Benadeelde partij [aangever 25] (02-260334-23)
- veroordeelt verdachte tot betaling aan de benadeelde partij [aangever 25] van € 250,00, bestaande uit materiële schade, vermeerderd met de wettelijke rente, vanaf 15 september 2023 tot aan de dag der voldoening;
- verklaart de benadeelde partij in het overige gedeelte van de vordering niet-ontvankelijk en bepaalt dat de vordering voor dat gedeelte bij de burgerlijke rechter kan worden aangebracht;
- veroordeelt verdachte tevens in de kosten van de benadeelde partij tot nu toe gemaakt en ten behoeve van de tenuitvoerlegging nog te maken, tot nu toe begroot op nihil;
- legt aan verdachte de verplichting op aan de Staat, ten behoeve van het slachtoffer [aangever 25] (feit 1), € 250,00 te betalen, vermeerderd met de wettelijke rente, vanaf 15 september 2023 tot aan de dag der voldoening;
- bepaalt dat bij niet-betaling 5 dagen gijzeling kan worden toegepast, met dien verstande dat toepassing van de gijzeling de betalingsverplichting niet opheft.
Dit vonnis is gewezen door mr. J.C.A.M. Los, voorzitter, mr. J.F.C. Janssen en mr. P.B. van Onzenoort, rechters, in tegenwoordigheid van mr.

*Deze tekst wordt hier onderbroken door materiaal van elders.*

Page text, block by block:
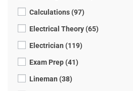
Calculations (97)
Electrical Theory (65)
Electrician (119)
Exam Prep (41)
Lineman (38)
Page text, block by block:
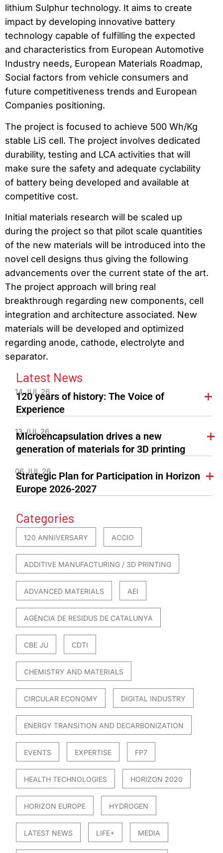
lithium Sulphur technology. It aims to create
impact by developing innovative battery
technology capable of fulfilling the expected
and characteristics from European Automotive
Industry needs, European Materials Roadmap,
Social factors from vehicle consumers and
future competitiveness trends and European
Companies positioning.
The project is focused to achieve 500 Wh/Kg
stable LiS cell. The project involves dedicated
durability, testing and LCA activities that will
make sure the safety and adequate cyclability
of battery being developed and available at
competitive cost.
Initial materials research will be scaled up
during the project so that pilot scale quantities
of the new materials will be introduced into the
novel cell designs thus giving the following
advancements over the current state of the art.
The project approach will bring real
breakthrough regarding new components, cell
integration and architecture associated. New
materials will be developed and optimized
regarding anode, cathode, electrolyte and
separator.
Latest News
14 JUL 26
120 years of history: The Voice of
Experience
13 JUL 26
Microencapsulation drives a new
generation of materials for 3D printing
06 JUL 26
Strategic Plan for Participation in Horizon
Europe 2026-2027
Categories
120 ANNIVERSARY ACCIO
ADDITIVE MANUFACTURING / 3D PRINTING
ADVANCED MATERIALS AEI
AGÈNCIA DE RESIDUS DE CATALUNYA
CBE JU CDTI
CHEMISTRY AND MATERIALS
CIRCULAR ECONOMY DIGITAL INDUSTRY
ENERGY TRANSITION AND DECARBONIZATION
EVENTS EXPERTISE FP7
HEALTH TECHNOLOGIES HORIZON 2020
HORIZON EUROPE HYDROGEN
LATEST NEWS LIFE+ MEDIA
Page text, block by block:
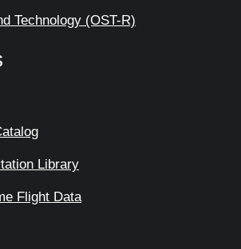
Technology (OST-R)
Library
Flight Data
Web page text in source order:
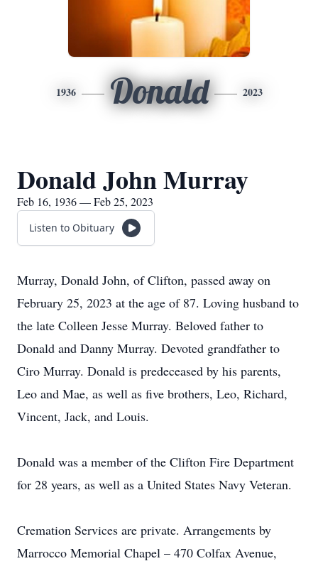
1936 Donald 2023
Donald John Murray
Feb 16, 1936 — Feb 25, 2023
Listen to Obituary
Murray, Donald John, of Clifton, passed away on
February 25, 2023 at the age of 87. Loving husband to
the late Colleen Jesse Murray. Beloved father to
Donald and Danny Murray. Devoted grandfather to
Ciro Murray. Donald is predeceased by his parents,
Leo and Mae, as well as five brothers, Leo, Richard,
Vincent, Jack, and Louis.
Donald was a member of the Clifton Fire Department
for 28 years, as well as a United States Navy Veteran.
Cremation Services are private. Arrangements by
Marrocco Memorial Chapel – 470 Colfax Avenue,
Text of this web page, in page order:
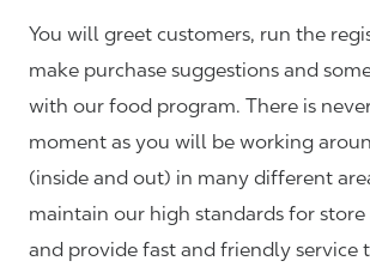
You will greet customers, run the
make purchase suggestions and
with our food program. There is
moment as you will be working
(inside and out) in many different
maintain our high standards for store
and provide fast and friendly service
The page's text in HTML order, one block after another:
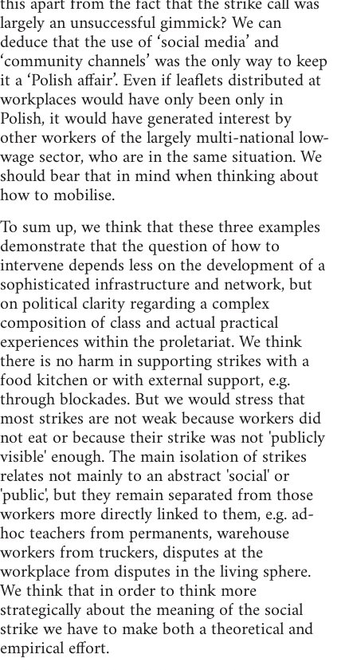
largely an unsuccessful gimmick? We can
deduce that the use of ‘social media’ and
‘community channels’ was the only way to keep
it a ‘Polish affair’. Even if leaflets distributed at
workplaces would have only been only in
Polish, it would have generated interest by
other workers of the largely multi-national low-
wage sector, who are in the same situation. We
should bear that in mind when thinking about
how to mobilise.
To sum up, we think that these three examples
demonstrate that the question of how to
intervene depends less on the development of a
sophisticated infrastructure and network, but
on political clarity regarding a complex
composition of class and actual practical
experiences within the proletariat. We think
there is no harm in supporting strikes with a
food kitchen or with external support, e.g.
through blockades. But we would stress that
most strikes are not weak because workers did
not eat or because their strike was not 'publicly
visible' enough. The main isolation of strikes
relates not mainly to an abstract 'social' or
'public', but they remain separated from those
workers more directly linked to them, e.g. ad-
hoc teachers from permanents, warehouse
workers from truckers, disputes at the
workplace from disputes in the living sphere.
We think that in order to think more
strategically about the meaning of the social
strike we have to make both a theoretical and
empirical effort.
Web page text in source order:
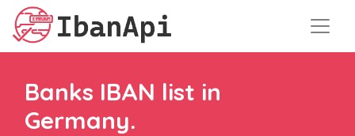
Banks IBAN list in
Germany.
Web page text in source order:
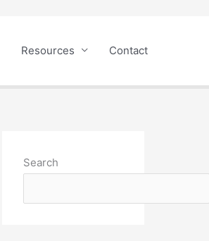
Resources Contact
Search
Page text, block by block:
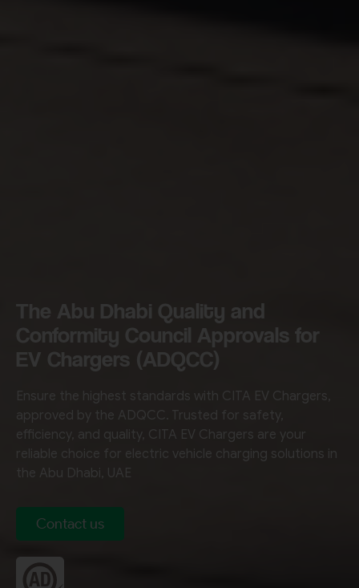
The Abu Dhabi Quality and
Conformity Council Approvals for
EV Chargers (ADQCC)
Ensure the highest standards with CITA EV Chargers,
approved by the ADQCC. Trusted for safety,
efficiency, and quality, CITA EV Chargers are your
reliable choice for electric vehicle charging solutions in
the Abu Dhabi, UAE
Contact us
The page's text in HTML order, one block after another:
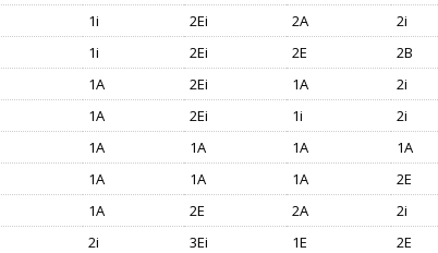
1i 2Ei 2A
2i
1i 2Ei 2E
2B
1A 2Ei 1A
2i
1A 2Ei 1i
2i
1A 1A 1A
1A
1A 1A 1A
2E
1A 2E 2A
2i
2i 3Ei 1E
2E
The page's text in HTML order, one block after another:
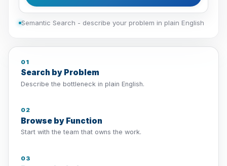
Semantic Search - describe your problem in plain English
01
Search by Problem
Describe the bottleneck in plain English.
02
Browse by Function
Start with the team that owns the work.
03
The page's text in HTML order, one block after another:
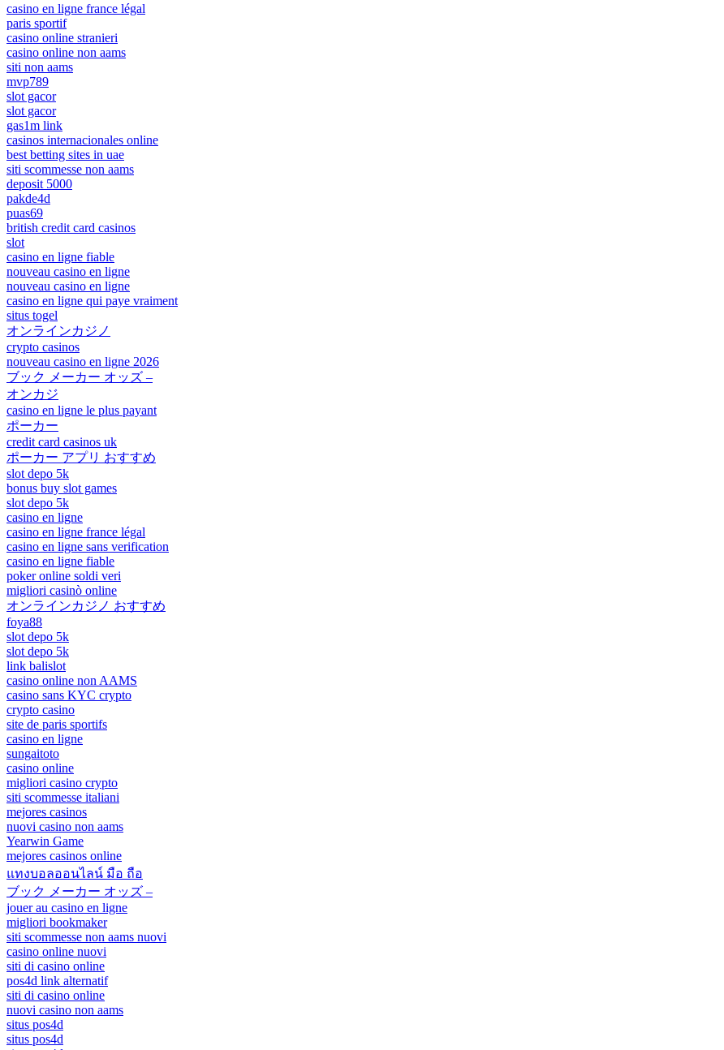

A.C.L.J. Luijten, griffier, en is uitgesproken ter openbare zitting op 9 augustus 2024.
Bijlage I
De tenlastelegging
02-234691-23
1
hij op een of meer tijdstippen in of omstreeks de periode van 13 maart 2023 tot en met 17 april 2023 (respectievelijk) te Kaatsheuvel en/of te Loon op Zand, gemeente Loon op Zand, en/of te Sprang-Capelle en/of te Tilburg en/of te Waalwijk en/of te Dongen, althans in Nederland, na te noemen goed(eren), in elk geval enig goed, dat/die geheel of ten dele aan na te noemen benadeelde(n), in elk geval aan een ander, toebehoorde(n) heeft weggenomen met het oogmerk om het zich wederrechtelijk toe te eigenen, terwijl verdachte zich de toegang tot de plaats van het misdrijf heeft verschaft en/of dat/die weg te nemen goed/goederen (telkens) onder zijn bereik heeft gebracht door middel van braak en/of verbreking en/of een valse sleutel door na te noemen snorfiets/scooter en/of elektrische fiets met (respectievelijk) een schroevendraaier/(breek)voorwerp en/of de sleutel in het slot te starten en/of onder zich te nemen, te weten:
- op of omstreeks 29 maart 2023 te Sprang-Capelle ( [straat 1] ) een snorfiets/scooter (Piaggio Vespa, [kenteken 1] ), geheel of ten dele toebehorende aan [aangever 4] (aangifte pag. 16) en/of
- op of omstreeks 1 april 2023 te Tilburg ( [straat 2] ), een scooter (Piaggio Vespa, [kenteken 2] ), geheel of ten dele toebehorende aan [aangever 5] (aangifte pag. 18) en/of
- op of omstreeks 28 maart 2023 te Kaatsheuvel ( [straat 3] ) een elektrische fiets (Koga E-Inspire, silver smoke), geheel of ten dele toebehorende aan [aangever 6] (aangifte pag. 20) en/of
- op of omstreeks 13 maart 2023 te Kaatsheuvel ( [straat 4] ), een fietsaccu (Gazelle Inergy), geheel of ten dele toebehorende aan [aangever 7] (aangifte pag. 32) en/of
- op of omstreeks 15 maart 2023 te Loon op Zand ( [straat 5] ), een fietsaccu (Bosch), geheel of ten dele toebehorende aan [aangever 8] (aangifte pag. 34) en/of
- op of omstreeks 22 maart 2023 te Waalwijk ( [straat 6] ) een fietsaccu (Bosch), geheel of ten dele toebehorende aan [aangever 9] en/of
- op of omstreeks 22 maart 2023 te Kaatsheuvel ( [straat 3] ), een fietsaccu (Bosch), geheel of ten dele toebehorende aan (respectievelijk) [aangever 10] (aangifte pag. 42) en/of
- in of omstreeks de periode van 22 maart 2023 tot en met 24 maart 2023 te Kaatsheuvel (De Vaertkant) een fietsaccu (van een Koga), geheel of ten dele toebehorende aan [aangever 1] (aangifte pag. 44) en/of
- op of omstreeks 27 maart 2023 te Kaatsheuvel ( [straat 7] / [straat 8] / [straat 9] / [straat 4] / [straat 10] ), een (aantal) fietsaccu('s) (Gazelle en/of Sparta en/of Bosch en/of Koga), geheel of ten dele toebehorende aan (respectievelijk) [aangever 11] (aangifte pag. 52) en/of [aangever 12] (aangifte pag. 56) en/of [aangever 28] / [aangever 13] (aangifte pag. 60) en/of [aangever 14] (aangifte pag. 76) en/of [aangever 15]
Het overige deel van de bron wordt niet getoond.